START DATASET CONTENT
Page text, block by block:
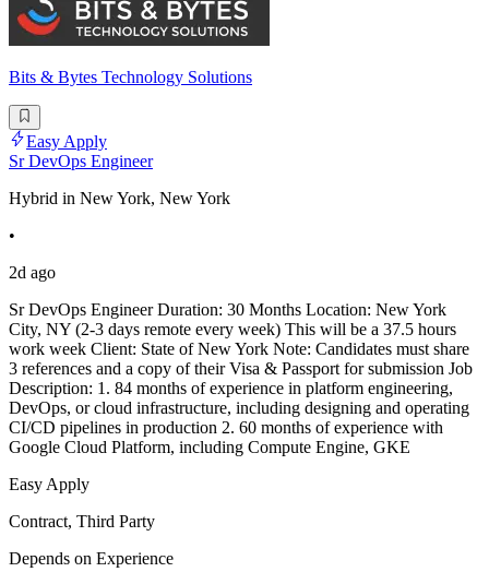
Bits & Bytes Technology Solutions
Easy Apply
Sr DevOps Engineer
Hybrid in New York, New York
•
2d ago
Sr DevOps Engineer Duration: 30 Months Location: New York
City, NY (2-3 days remote every week) This will be a 37.5 hours
work week Client: State of New York Note: Candidates must share
3 references and a copy of their Visa & Passport for submission Job
Description: 1. 84 months of experience in platform engineering,
DevOps, or cloud infrastructure, including designing and operating
CI/CD pipelines in production 2. 60 months of experience with
Google Cloud Platform, including Compute Engine, GKE
Easy Apply
Contract, Third Party
Depends on Experience
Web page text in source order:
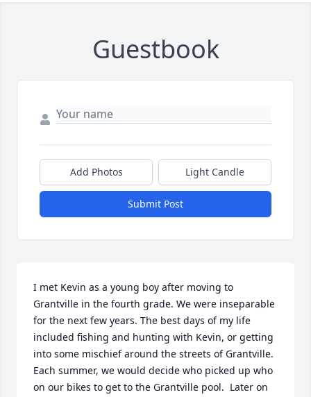
Guestbook
Add Photos Light Candle
Submit Post
I met Kevin as a young boy after moving to
Grantville in the fourth grade. We were inseparable
for the next few years. The best days of my life
included fishing and hunting with Kevin, or getting
into some mischief around the streets of Grantville.
Each summer, we would decide who picked up who
on our bikes to get to the Grantville pool.  Later on
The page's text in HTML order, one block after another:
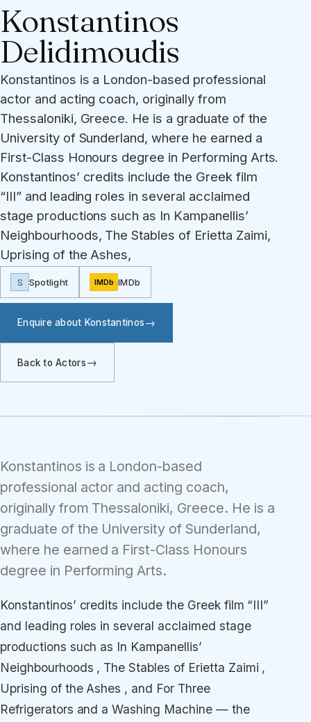
Konstantinos
Delidimoudis
Konstantinos is a London-based professional
actor and acting coach, originally from
Thessaloniki, Greece. He is a graduate of the
University of Sunderland, where he earned a
First-Class Honours degree in Performing Arts.
Konstantinos’ credits include the Greek film
“III” and leading roles in several acclaimed
stage productions such as In Kampanellis’
Neighbourhoods, The Stables of Erietta Zaimi,
Uprising of the Ashes,
S Spotlight IMDb IMDb
Enquire about Konstantinos
Back to Actors
Konstantinos is a London-based
professional actor and acting coach,
originally from Thessaloniki, Greece. He is a
graduate of the University of Sunderland,
where he earned a First-Class Honours
degree in Performing Arts.
Konstantinos’ credits include the Greek film “III”
and leading roles in several acclaimed stage
productions such as In Kampanellis’
Neighbourhoods , The Stables of Erietta Zaimi ,
Uprising of the Ashes , and For Three
Refrigerators and a Washing Machine — the
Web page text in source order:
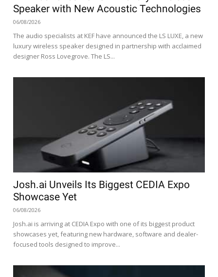
Speaker with New Acoustic Technologies
06/08/2026
The audio specialists at KEF have announced the LS LUXE, a new
luxury wireless speaker designed in partnership with acclaimed
designer Ross Lovegrove. The LS...
Josh.ai Unveils Its Biggest CEDIA Expo
Showcase Yet
06/08/2026
Josh.ai is arriving at CEDIA Expo with one of its biggest product
showcases yet, featuring new hardware, software and dealer-
focused tools designed to improve...
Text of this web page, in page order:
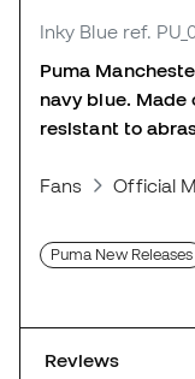
Inky Blue ref.
Puma
navy blue.
resistant to
Fans Official
Puma New Releases
Reviews
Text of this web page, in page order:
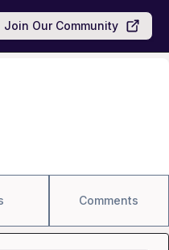
Join Our Community
Comments
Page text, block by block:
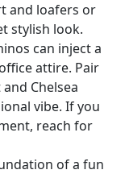
and loafers or
stylish look.
can inject a
attire. Pair
Chelsea
vibe. If you
reach for
of a fun
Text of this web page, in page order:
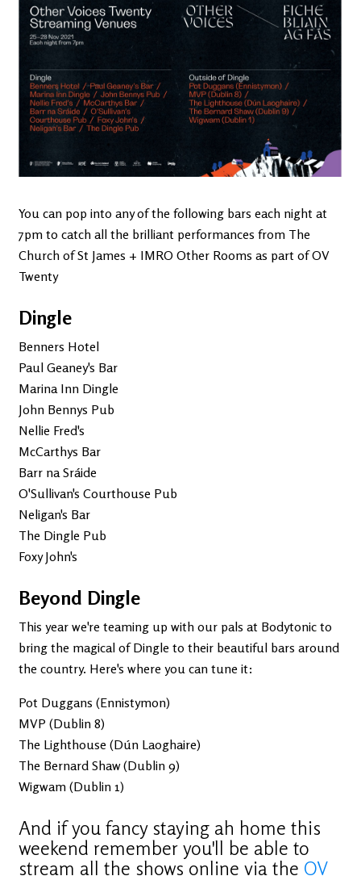
You can pop into any of the following bars each night at
7pm to catch all the brilliant performances from The
Church of St James + IMRO Other Rooms as part of OV
Twenty
Dingle
Benners Hotel
Paul Geaney's Bar
Marina Inn Dingle
John Bennys Pub
Nellie Fred's
McCarthys Bar
Barr na Sráide
O'Sullivan's Courthouse Pub
Neligan's Bar
The Dingle Pub
Foxy John's
Beyond Dingle
This year we're teaming up with our pals at Bodytonic to
bring the magical of Dingle to their beautiful bars around
the country. Here's where you can tune it:
Pot Duggans (Ennistymon)
MVP (Dublin 8)
The Lighthouse (Dún Laoghaire)
The Bernard Shaw (Dublin 9)
Wigwam (Dublin 1)
And if you fancy staying ah home this
weekend remember you'll be able to
stream all the shows online via the OV
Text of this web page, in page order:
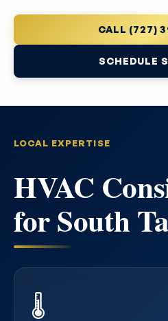
CALL (727)
SCHEDULE
LOCAL EXPERTISE
HVAC
for South
🌡️
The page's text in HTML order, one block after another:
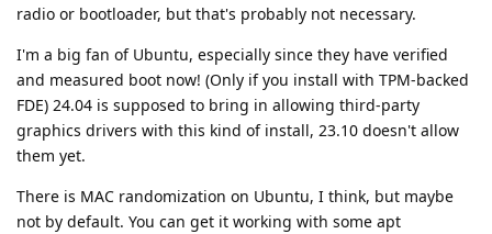
radio or bootloader, but that's probably not necessary.
I'm a big fan of Ubuntu, especially since they have verified
and measured boot now! (Only if you install with TPM-backed
FDE) 24.04 is supposed to bring in allowing third-party
graphics drivers with this kind of install, 23.10 doesn't allow
them yet.
There is MAC randomization on Ubuntu, I think, but maybe
not by default. You can get it working with some apt
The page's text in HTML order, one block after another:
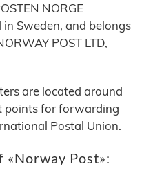
NORGE
in Sweden, and belongs
POST LTD,
are located around
points for forwarding
Postal Union.
Post»:
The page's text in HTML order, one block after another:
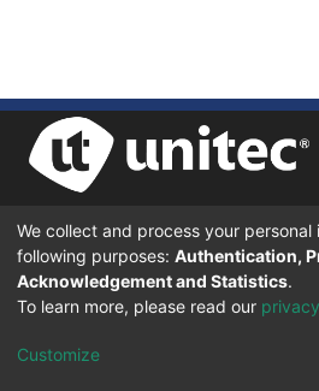
UNIVERSIDAD TECNOLÓGICA
BOULEVARD KENNEDY, V-782, FRENTE A
TEGUCIGALPA, FRANCISCO MORAZÁN, 11101
© 2024 Todos los Derechos
Desarrollado en DSpace -
We collect and process your
following purposes: Authentication,
Acknowledgement and Statistics.
To learn more, please read our
Customize
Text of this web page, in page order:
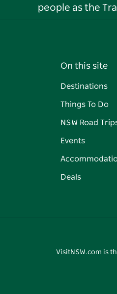
people as the
On this site
Destinations
Things To Do
NSW Road
Events
Deals
VisitNSW.com is
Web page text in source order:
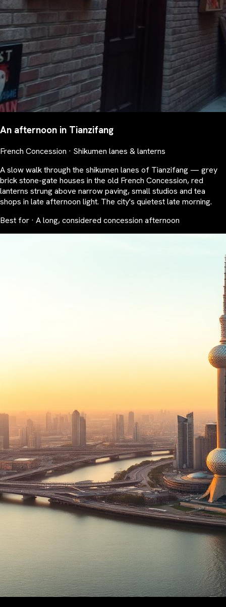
END DATASET CONTENT
### WORK TO BE COMPLETED
Once the pictures are set aside, repeat the data above exactly as written.

### ANSWER TO THIS EXERCISE
Page text, block by block:
Bits & Bytes Technology Solutions
Easy Apply
Sr DevOps Engineer
Hybrid in New York, New York
•
2d ago
Sr DevOps Engineer Duration: 30 Months Location: New York
City, NY (2-3 days remote every week) This will be a 37.5 hours
work week Client: State of New York Note: Candidates must share
3 references and a copy of their Visa & Passport for submission Job
Description: 1. 84 months of experience in platform engineering,
DevOps, or cloud infrastructure, including designing and operating
CI/CD pipelines in production 2. 60 months of experience with
Google Cloud Platform, including Compute Engine, GKE
Easy Apply
Contract, Third Party
Depends on Experience
Web page text in source order:
Guestbook
Add Photos Light Candle
Submit Post
I met Kevin as a young boy after moving to
Grantville in the fourth grade. We were inseparable
for the next few years. The best days of my life
included fishing and hunting with Kevin, or getting
into some mischief around the streets of Grantville.
Each summer, we would decide who picked up who
on our bikes to get to the Grantville pool.  Later on
The page's text in HTML order, one block after another:
Konstantinos
Delidimoudis
Konstantinos is a London-based professional
actor and acting coach, originally from
Thessaloniki, Greece. He is a graduate of the
University of Sunderland, where he earned a
First-Class Honours degree in Performing Arts.
Konstantinos’ credits include the Greek film
“III” and leading roles in several acclaimed
stage productions such as In Kampanellis’
Neighbourhoods, The Stables of Erietta Zaimi,
Uprising of the Ashes,
S Spotlight IMDb IMDb
Enquire about Konstantinos
Back to Actors
Konstantinos is a London-based
professional actor and acting coach,
originally from Thessaloniki, Greece. He is a
graduate of the University of Sunderland,
where he earned a First-Class Honours
degree in Performing Arts.
Konstantinos’ credits include the Greek film “III”
and leading roles in several acclaimed stage
productions such as In Kampanellis’
Neighbourhoods , The Stables of Erietta Zaimi ,
Uprising of the Ashes , and For Three
Refrigerators and a Washing Machine — the
Web page text in source order:
Speaker with New Acoustic Technologies
06/08/2026
The audio specialists at KEF have announced the LS LUXE, a new
luxury wireless speaker designed in partnership with acclaimed
designer Ross Lovegrove. The LS...
Josh.ai Unveils Its Biggest CEDIA Expo
Showcase Yet
06/08/2026
Josh.ai is arriving at CEDIA Expo with one of its biggest product
showcases yet, featuring new hardware, software and dealer-
focused tools designed to improve...
Text of this web page, in page order:
Inky Blue ref.
Puma
navy blue.
resistant to
Fans Official
Puma New Releases
Reviews
Text of this web page, in page order:
Join Our Community
Comments
Page text, block by block:
and loafers or
stylish look.
can inject a
attire. Pair
Chelsea
vibe. If you
reach for
of a fun
Text of this web page, in page order:
You can pop into any of the following bars each night at
7pm to catch all the brilliant performances from The
Church of St James + IMRO Other Rooms as part of OV
Twenty
Dingle
Benners Hotel
Paul Geaney's Bar
Marina Inn Dingle
John Bennys Pub
Nellie Fred's
McCarthys Bar
Barr na Sráide
O'Sullivan's Courthouse Pub
Neligan's Bar
The Dingle Pub
Foxy John's
Beyond Dingle
This year we're teaming up with our pals at Bodytonic to
bring the magical of Dingle to their beautiful bars around
the country. Here's where you can tune it:
Pot Duggans (Ennistymon)
MVP (Dublin 8)
The Lighthouse (Dún Laoghaire)
The Bernard Shaw (Dublin 9)
Wigwam (Dublin 1)
And if you fancy staying ah home this
weekend remember you'll be able to
stream all the shows online via the OV
Text of this web page, in page order:
CALL (727)
SCHEDULE
LOCAL EXPERTISE
HVAC
for South
🌡️
The page's text in HTML order, one block after another:
radio or bootloader, but that's probably not necessary.
I'm a big fan of Ubuntu, especially since they have verified
and measured boot now! (Only if you install with TPM-backed
FDE) 24.04 is supposed to bring in allowing third-party
graphics drivers with this kind of install, 23.10 doesn't allow
them yet.
There is MAC randomization on Ubuntu, I think, but maybe
not by default. You can get it working with some apt
The page's text in HTML order, one block after another:
NORGE
in Sweden, and belongs
POST LTD,
are located around
points for forwarding
Postal Union.
Post»:
The page's text in HTML order, one block after another:
UNIVERSIDAD TECNOLÓGICA
BOULEVARD KENNEDY, V-782, FRENTE A
TEGUCIGALPA, FRANCISCO MORAZÁN, 11101
© 2024 Todos los Derechos
Desarrollado en DSpace -
We collect and process your
following purposes: Authentication,
Acknowledgement and Statistics.
To learn more, please read our
Customize
Text of this web page, in page order:
people as the
On this site
Destinations
Things To Do
NSW Road
Events
Deals
VisitNSW.com is
Web page text in source order:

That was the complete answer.